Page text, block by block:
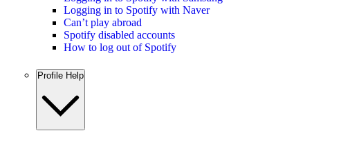
Logging in to Spotify with Naver
Can’t play abroad
Spotify disabled accounts
How to log out of Spotify
Profile Help
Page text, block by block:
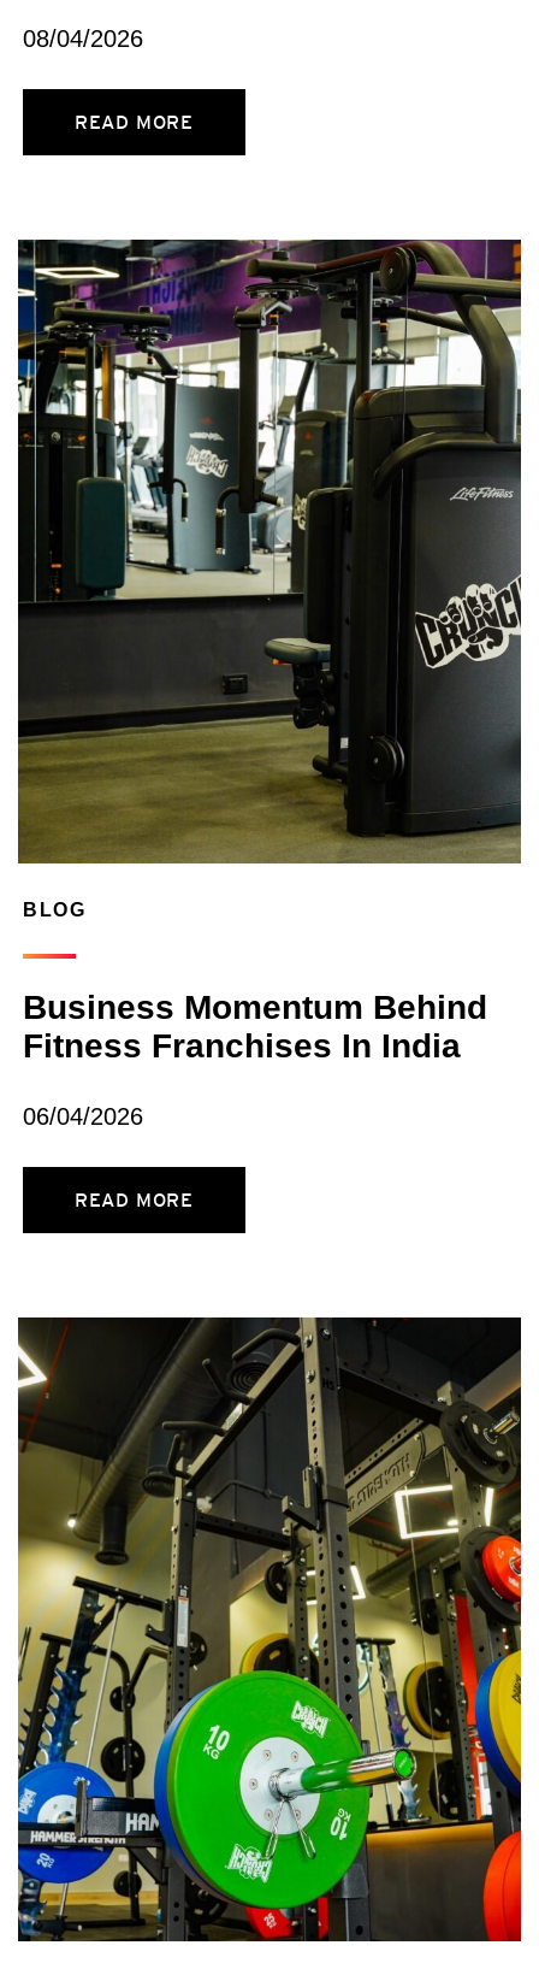
08/04/2026
READ MORE
BLOG
Business Momentum Behind
Fitness Franchises In India
06/04/2026
READ MORE
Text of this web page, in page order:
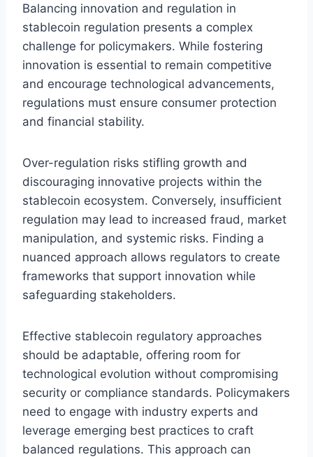
Balancing innovation and regulation in
stablecoin regulation presents a complex
challenge for policymakers. While fostering
innovation is essential to remain competitive
and encourage technological advancements,
regulations must ensure consumer protection
and financial stability.
Over-regulation risks stifling growth and
discouraging innovative projects within the
stablecoin ecosystem. Conversely, insufficient
regulation may lead to increased fraud, market
manipulation, and systemic risks. Finding a
nuanced approach allows regulators to create
frameworks that support innovation while
safeguarding stakeholders.
Effective stablecoin regulatory approaches
should be adaptable, offering room for
technological evolution without compromising
security or compliance standards. Policymakers
need to engage with industry experts and
leverage emerging best practices to craft
balanced regulations. This approach can
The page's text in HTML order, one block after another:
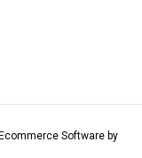
Software by
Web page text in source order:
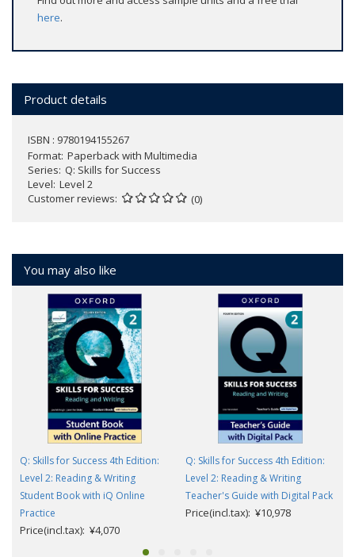
here.
Product details
ISBN : 9780194155267
Format Paperback with Multimedia
Series Q: Skills for Success
Level Level 2
Customer reviews
(0)
You may also like
Q: Skills for Success 4th Edition:
Level 2: Reading & Writing
Student Book with iQ Online
Practice
Price(incl.tax): ¥4,070
Q: Skills for Success 4th Edition:
Level 2: Reading & Writing
Teacher's Guide with Digital Pack
Price(incl.tax): ¥10,978
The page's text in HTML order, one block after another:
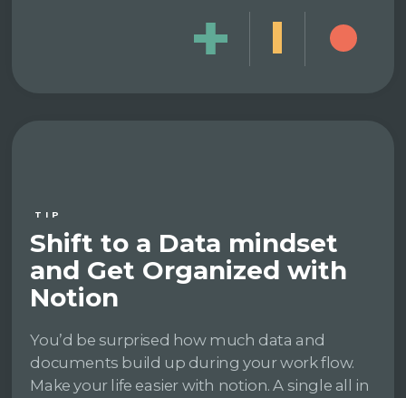
TIP
Shift to a Data mindset
and Get Organized with
Notion
You’d be surprised how much data and
documents build up during your work flow.
Make your life easier with notion. A single all in
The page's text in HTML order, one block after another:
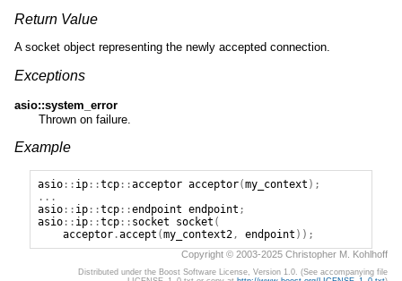
Return Value
A socket object representing the newly accepted connection.
Exceptions
asio::system_error
Thrown on failure.
Example
asio:: ip::tcp::acceptor acceptor(my_context );
...
asio:: ip::tcp::endpoint endpoint ;
asio:: ip::tcp:: socket socket (
acceptor.accept (my_context2, endpoint ));
Copyright © 2003-2025 Christopher M. Kohlhoff
Distributed under the Boost Software License, Version 1.0. (See accompanying file
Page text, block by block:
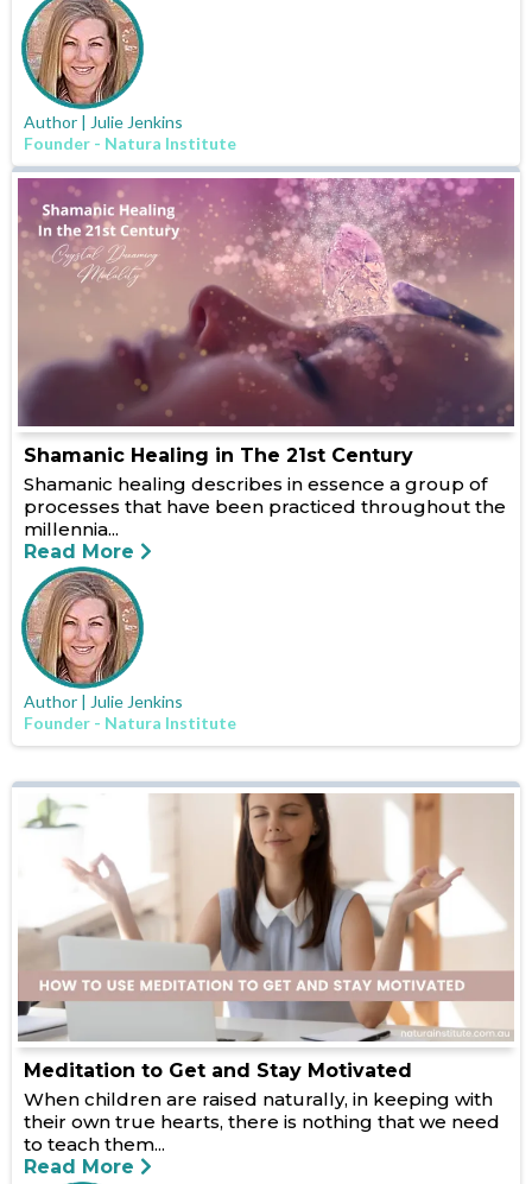
Author | Julie Jenkins
Founder - Natura Institute
Shamanic Healing in The 21st Century
Shamanic healing describes in essence a group of
processes that have been practiced throughout the
millennia...
Read More
Author | Julie Jenkins
Founder - Natura Institute
Meditation to Get and Stay Motivated
When children are raised naturally, in keeping with
their own true hearts, there is nothing that we need
to teach them...
Read More
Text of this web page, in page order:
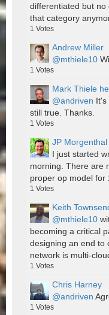
differentiated but no
that category
1 Votes
Andrew Miller
@mthiele10
1 Votes
Mark Thiele
@andriven It's
still true. Thanks.
1 Votes
JP Morgenthal
I just started
morning. There are
proper op model for
1 Votes
Keith
@mthiele10
becoming a critical
designing an end to
network is multi-
1 Votes
Chris Harney
@andriven
1 Votes
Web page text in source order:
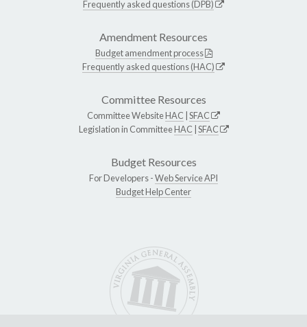
Frequently asked questions (DPB)
Amendment Resources
Budget amendment process
Frequently asked questions (HAC)
Committee Resources
Committee WebsiteHAC SFAC
Legislation in CommitteeHAC SFAC
Budget Resources
For Developers -Web Service API
Budget Help Center
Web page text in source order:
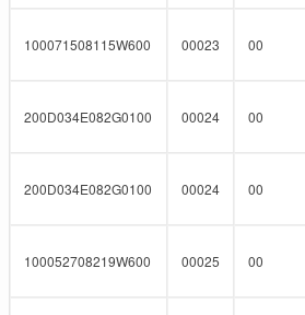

* _WHAT TO DO_
A word-for-word copy of the records is needed, one that contains no pictures.

* _RESPONSE_
Page text, block by block:
Logging in to Spotify with Naver
Can’t play abroad
Spotify disabled accounts
How to log out of Spotify
Profile Help
Page text, block by block:
08/04/2026
READ MORE
BLOG
Business Momentum Behind
Fitness Franchises In India
06/04/2026
READ MORE
Text of this web page, in page order:
Balancing innovation and regulation in
stablecoin regulation presents a complex
challenge for policymakers. While fostering
innovation is essential to remain competitive
and encourage technological advancements,
regulations must ensure consumer protection
and financial stability.
Over-regulation risks stifling growth and
discouraging innovative projects within the
stablecoin ecosystem. Conversely, insufficient
regulation may lead to increased fraud, market
manipulation, and systemic risks. Finding a
nuanced approach allows regulators to create
frameworks that support innovation while
safeguarding stakeholders.
Effective stablecoin regulatory approaches
should be adaptable, offering room for
technological evolution without compromising
security or compliance standards. Policymakers
need to engage with industry experts and
leverage emerging best practices to craft
balanced regulations. This approach can
The page's text in HTML order, one block after another:
Software by
Web page text in source order:
here.
Product details
ISBN : 9780194155267
Format Paperback with Multimedia
Series Q: Skills for Success
Level Level 2
Customer reviews
(0)
You may also like
Q: Skills for Success 4th Edition:
Level 2: Reading & Writing
Student Book with iQ Online
Practice
Price(incl.tax): ¥4,070
Q: Skills for Success 4th Edition:
Level 2: Reading & Writing
Teacher's Guide with Digital Pack
Price(incl.tax): ¥10,978
The page's text in HTML order, one block after another:
TIP
Shift to a Data mindset
and Get Organized with
Notion
You’d be surprised how much data and
documents build up during your work flow.
Make your life easier with notion. A single all in
The page's text in HTML order, one block after another:
Return Value
A socket object representing the newly accepted connection.
Exceptions
asio::system_error
Thrown on failure.
Example
asio:: ip::tcp::acceptor acceptor(my_context );
...
asio:: ip::tcp::endpoint endpoint ;
asio:: ip::tcp:: socket socket (
acceptor.accept (my_context2, endpoint ));
Copyright © 2003-2025 Christopher M. Kohlhoff
Distributed under the Boost Software License, Version 1.0. (See accompanying file
Page text, block by block:
Author | Julie Jenkins
Founder - Natura Institute
Shamanic Healing in The 21st Century
Shamanic healing describes in essence a group of
processes that have been practiced throughout the
millennia...
Read More
Author | Julie Jenkins
Founder - Natura Institute
Meditation to Get and Stay Motivated
When children are raised naturally, in keeping with
their own true hearts, there is nothing that we need
to teach them...
Read More
Text of this web page, in page order:
differentiated but no
that category
1 Votes
Andrew Miller
@mthiele10
1 Votes
Mark Thiele
@andriven It's
still true. Thanks.
1 Votes
JP Morgenthal
I just started
morning. There are
proper op model for
1 Votes
Keith
@mthiele10
becoming a critical
designing an end to
network is multi-
1 Votes
Chris Harney
@andriven
1 Votes
Web page text in source order:
Frequently asked questions (DPB)
Amendment Resources
Budget amendment process
Frequently asked questions (HAC)
Committee Resources
Committee WebsiteHAC SFAC
Legislation in CommitteeHAC SFAC
Budget Resources
For Developers -Web Service API
Budget Help Center
Web page text in source order:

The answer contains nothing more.